Jesus and 72 disciples


#1

I have read in the scriptures that Jesus had 72 disciples in his outer circle. Is there any record of them? We all know the 12 apostles/disciples but what of these 72?


#2

It parallels the “twelve” in Matthew 10:5 and Mark 6:7.

I’m probably completely wrong on this, but maybe Luke chose to use “seventy-two” instead of “twelve” for symbolic / numeric reasons. It might not be a literal seventy-two disciples.


#3

In one of my religion classes I took in college and learned it was a common practice in ancient times for spiritual, religious, and philosophical leaders to have 12 protege students, 70-72 extended students, and many more followers. And I think within the 12 there was usually 1-4 students who were trained to carry on the master’s work. Jesus had 12 apostles, 70-72 disciples, and at least 5,000+ followers.
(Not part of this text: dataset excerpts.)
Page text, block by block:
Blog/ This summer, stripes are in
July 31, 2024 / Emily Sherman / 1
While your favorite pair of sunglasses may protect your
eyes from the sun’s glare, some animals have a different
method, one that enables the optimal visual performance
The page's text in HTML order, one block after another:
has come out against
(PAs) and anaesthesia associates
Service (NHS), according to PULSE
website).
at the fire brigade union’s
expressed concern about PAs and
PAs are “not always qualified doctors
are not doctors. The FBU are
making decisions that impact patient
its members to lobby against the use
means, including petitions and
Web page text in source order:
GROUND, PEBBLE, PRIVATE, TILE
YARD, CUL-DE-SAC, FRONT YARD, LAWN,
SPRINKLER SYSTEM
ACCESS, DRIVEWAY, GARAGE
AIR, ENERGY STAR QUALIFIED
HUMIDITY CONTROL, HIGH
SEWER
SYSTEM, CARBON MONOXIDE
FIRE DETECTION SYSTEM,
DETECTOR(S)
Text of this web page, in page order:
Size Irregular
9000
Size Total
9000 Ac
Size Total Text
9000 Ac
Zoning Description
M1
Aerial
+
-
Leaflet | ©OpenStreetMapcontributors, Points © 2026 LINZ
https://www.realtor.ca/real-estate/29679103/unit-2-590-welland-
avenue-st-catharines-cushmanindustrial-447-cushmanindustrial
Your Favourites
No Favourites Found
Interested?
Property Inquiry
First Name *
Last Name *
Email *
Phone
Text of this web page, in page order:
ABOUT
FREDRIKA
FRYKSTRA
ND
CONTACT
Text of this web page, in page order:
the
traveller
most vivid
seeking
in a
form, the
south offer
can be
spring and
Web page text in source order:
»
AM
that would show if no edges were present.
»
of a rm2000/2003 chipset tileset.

The disciples would probably have consisted of men and women like Mary Magdalene, Lazarus, and possibly the writers of the Gospels. The apostles and disciples would have traveled with Jesus from town to town, but the followers would mostly me made up of the town residents and would have stayed to work and continue their lives when Jesus moved on. There are lists, but they come later.
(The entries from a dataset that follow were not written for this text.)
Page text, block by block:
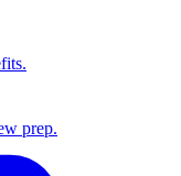
prep.
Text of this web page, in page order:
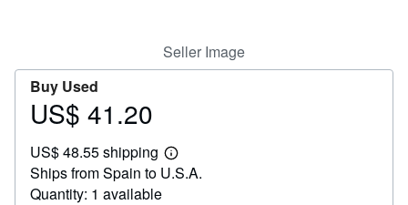
Seller Image
Buy Used
Price
41.20
US$ 41.20
US$ 48.55 shipping
Learn
more
Ships from Spain to U.S.A.
Quantity: 1 available
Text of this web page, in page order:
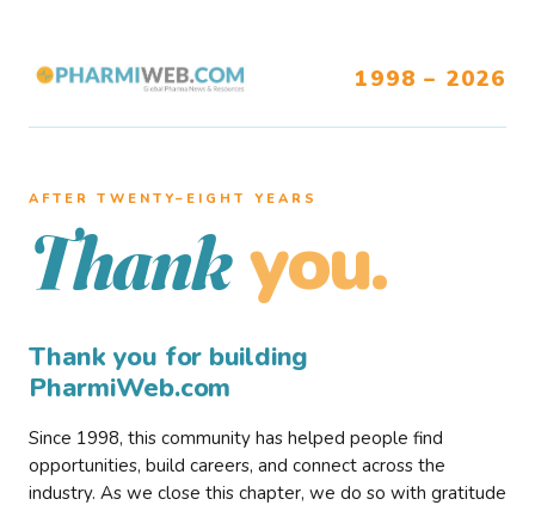
1998 – 2026
AFTER TWENTY–EIGHT YEARS
Thank you.
Thank you for building
PharmiWeb.com
Since 1998, this community has helped people find
opportunities, build careers, and connect across the
industry. As we close this chapter, we do so with gratitude
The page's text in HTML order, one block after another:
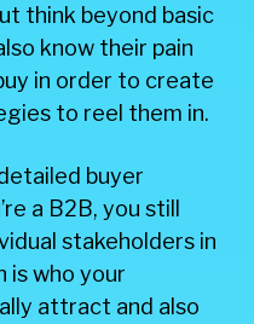
think beyond basic
know their pain
in order to create
to reel them in.
buyer
a B2B, you still
stakeholders in
is who your
attract and also
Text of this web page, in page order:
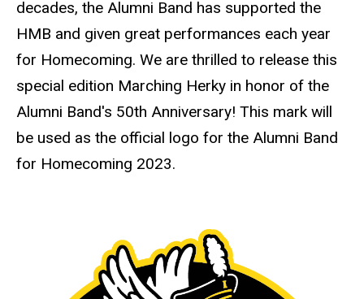
decades, the Alumni Band has supported the
HMB and given great performances each year
for Homecoming. We are thrilled to release this
special edition Marching Herky in honor of the
Alumni Band's 50th Anniversary! This mark will
be used as the official logo for the Alumni Band
for Homecoming 2023.
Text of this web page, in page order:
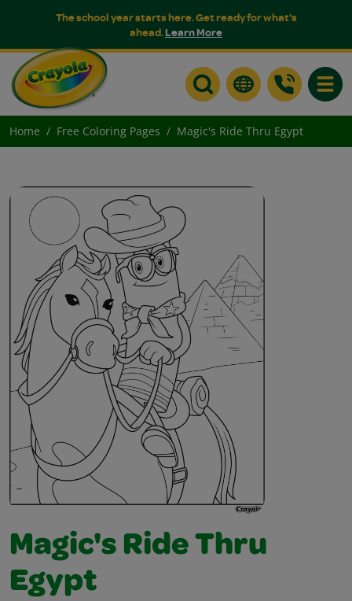
The school year starts here. Get ready for what's
ahead.Learn More
Home Free Coloring Pages Magic's Ride Thru Egypt
Magic's Ride Thru
Egypt
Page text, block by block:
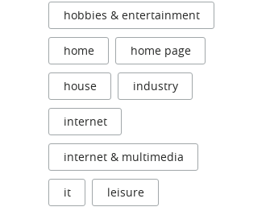
hobbies & entertainment
home home page
house industry
internet
internet & multimedia
it leisure
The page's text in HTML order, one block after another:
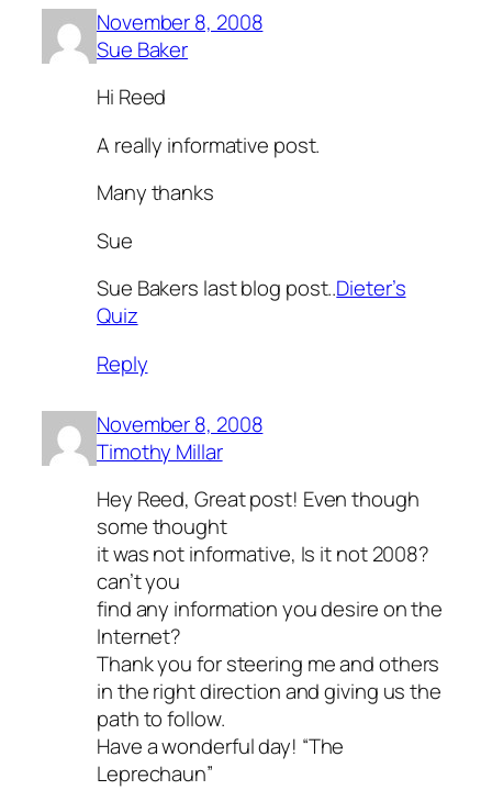
November 8, 2008
Sue Baker
Hi Reed
A really informative post.
Many thanks
Sue
Sue Bakers last blog post..Dieter’s
Quiz
Reply
November 8, 2008
Timothy Millar
Hey Reed, Great post! Even though
some thought
it was not informative, Is it not 2008?
can’t you
find any information you desire on the
Internet?
Thank you for steering me and others
in the right direction and giving us the
path to follow.
Have a wonderful day! “The
Leprechaun”
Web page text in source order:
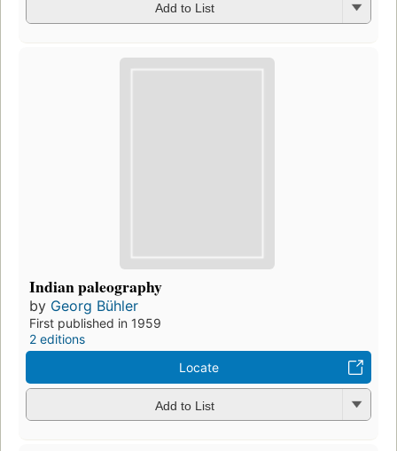
Add to List
Indian paleography
by Georg Bühler
First published in 1959
2 editions
Locate
Add to List
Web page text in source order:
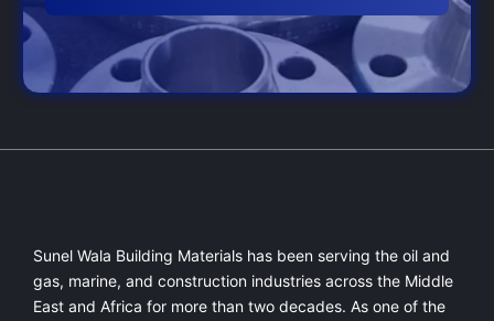
Sunel Wala Building Materials has been serving the oil and
gas, marine, and construction industries across the Middle
East and Africa for more than two decades. As one of the
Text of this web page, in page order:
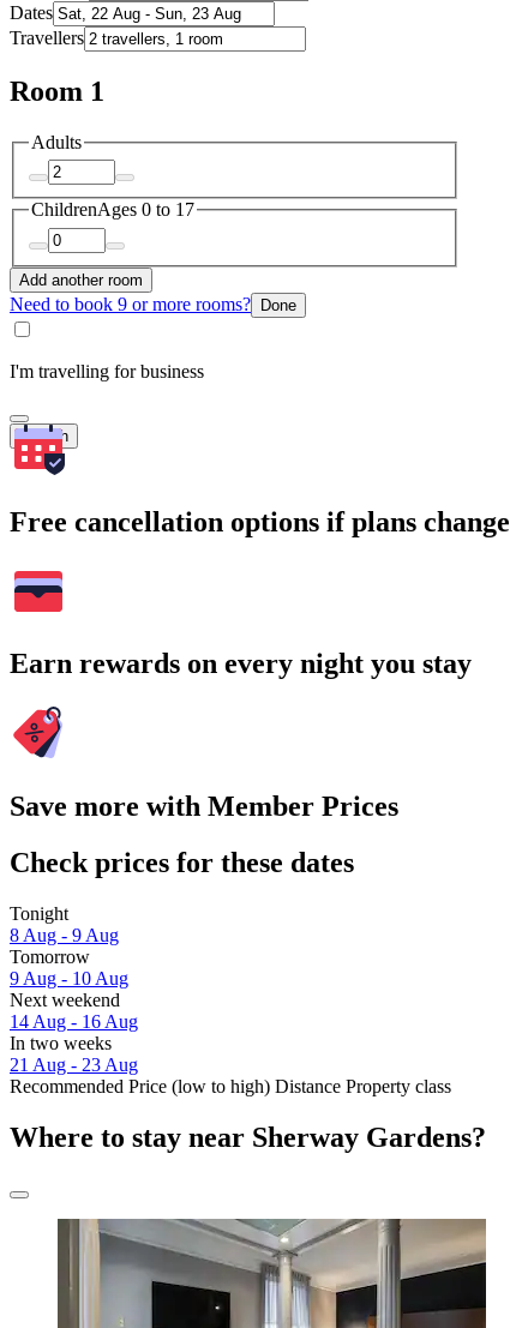
Dates
Travellers
Room 1
Adults
ChildrenAges 0 to 17
Add another room
Need to book 9 or more rooms? Done
I'm travelling for business
Search
Free cancellation options if plans change
Earn rewards on every night you stay
Save more with Member Prices
Check prices for these dates
Tonight
8 Aug - 9 Aug
Tomorrow
9 Aug - 10 Aug
Next weekend
14 Aug - 16 Aug
In two weeks
21 Aug - 23 Aug
Recommended Price (low to high) Distance Property class
Where to stay near Sherway Gardens?
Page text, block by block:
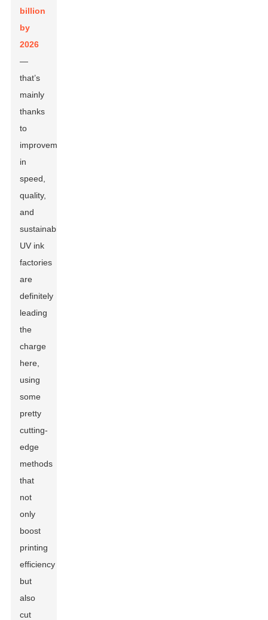
billion
by
2026
—
that’s
mainly
thanks
to
improvements
in
speed,
quality,
and
sustainability.
UV ink
factories
are
definitely
leading
the
charge
here,
using
some
pretty
cutting-
edge
methods
that
not
only
boost
printing
efficiency
but
also
cut
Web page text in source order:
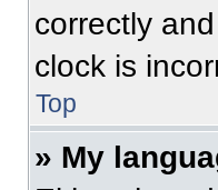
correctly
clock is
Top
» My
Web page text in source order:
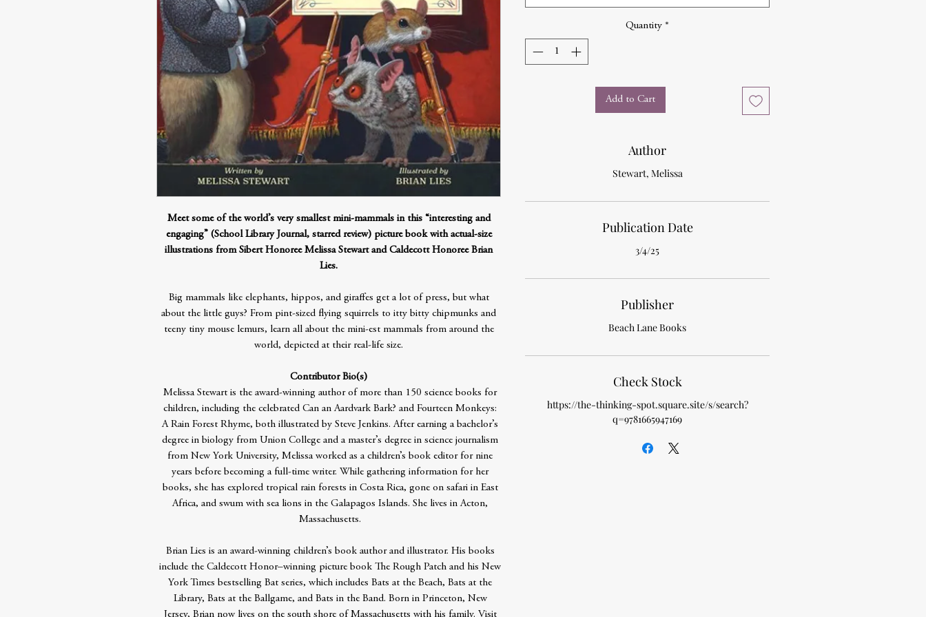
Meet some of the world’s very smallest mini-mammals in this “interesting and
engaging” (School Library Journal, starred review) picture book with actual-size
illustrations from Sibert Honoree Melissa Stewart and Caldecott Honoree Brian
Lies.
Big mammals like elephants, hippos, and giraffes get a lot of press, but what
about the little guys? From pint-sized flying squirrels to itty bitty chipmunks and
teeny tiny mouse lemurs, learn all about the mini-est mammals from around the
world, depicted at their real-life size.
Contributor Bio(s)
Melissa Stewart is the award-winning author of more than 150 science books for
children, including the celebrated Can an Aardvark Bark? and Fourteen Monkeys:
A Rain Forest Rhyme, both illustrated by Steve Jenkins. After earning a bachelor’s
degree in biology from Union College and a master’s degree in science journalism
from New York University, Melissa worked as a children’s book editor for nine
years before becoming a full-time writer. While gathering information for her
books, she has explored tropical rain forests in Costa Rica, gone on safari in East
Africa, and swum with sea lions in the Galapagos Islands. She lives in Acton,
Massachusetts.
Brian Lies is an award-winning children’s book author and illustrator. His books
include the Caldecott Honor–winning picture book The Rough Patch and his New
York Times bestselling Bat series, which includes Bats at the Beach, Bats at the
Library, Bats at the Ballgame, and Bats in the Band. Born in Princeton, New
Jersey, Brian now lives on the south shore of Massachusetts with his family. Visit
Quantity *
Add to Cart
Author
Stewart, Melissa
Publication Date
3/4/25
Publisher
Beach Lane Books
Check Stock
https://the-thinking-spot.square.site/s/search?
q=9781665947169

en.wikipedia.org/wiki/70_disciples


#4

en.wikipedia.org/wiki/Seventy_disciples

The wikipedia link has a something on them. A nice book on them might be interesting, any one know of one?:slight_smile:


#5

Luke 10:1 reports that Jesus appointed 70 others…what is Jesus doing? Setting up the new priesthood…not like the Levitical priesthood which was established AFTER the golden calf but the priesthood set up by the Lord in Ex 24 in ratification of the Covenant with Moses BEFORE the golden calf incident. Moses went up with the 3…Aaron the high priest and his sons the brothers Nadab and Abihu. An altar with 12 pillars from the 12 tribes of Israel was built and certain young men from each tribe were sent to offer holocausts and sacrifice young bulls as peace offerings…and only “priests” could offer sacrifice and the 70 elders of Israel.

We see the parallel that Jesus is setting up as he establishes his new priesthood and to gather the tribes of Israel around himself.

Moses was a type of Jesus the heavenly high priest. Moses’s inner circle of Aaron and brothers Nadab and Abihu parallels the New Kingdom’s priest, Peter and the brothers James and John…who also went up a mountain and beheld God’s glory in the Transfiguration. And Peter is the new earthly high priest. The twelve tribes of Israel who offered sacrifices parallels the 12 apostles. And the 70 elders that were chosen to beheld the God of Israel parallel the 70 chosen disciples who were “annointed” and set out to preach and heal the sick.

The priesthood of bishop, priest and deacon finds its roots in the Old Testament. While there isn’t a list of them, we can find some names throughout Acts that leads one to figure which ones might have been included.


#6

D-R Bible, Haydock Commentary:

Luke 10

Ver. 1. Other seventy-two. Most Greek copies, and the Syriac version, have seventy, as in the Protestant translation. Yet there seems no doubt but the true number was seventy-two. For seventy-two may be called seventy; but had they been only seventy, they could never have been called seventy-two. This was also the exact number of the judges chosen to assist Moses; (Exodus xxiv. 1.) though called seventy, (Numbers xi. 16.) as it is evident, because there were six chosen out of every one of the twelve tribes. In like manner the exact number of the interpreters called the Septuagint must have been seventy-two; and also the just number of the Sanhedrim. — Two and two, that one might be a help and comfort to the other; as also a witness of the carriage and behaviour of his companion. (Witham)


#7

Practically speaking, Jesus had advance men going before him to set things up for his ministry in the later stages, so that would account for many of them. And a lot could have been men needed to keep things running- cooking, tending to donations, dealing with outside people.

People are called priests who do not actually minister to the people. Zacharias, for example, the father of John the Baptist, was a temple priest, but he just tended the incense and candles in the Temple sanctuary building.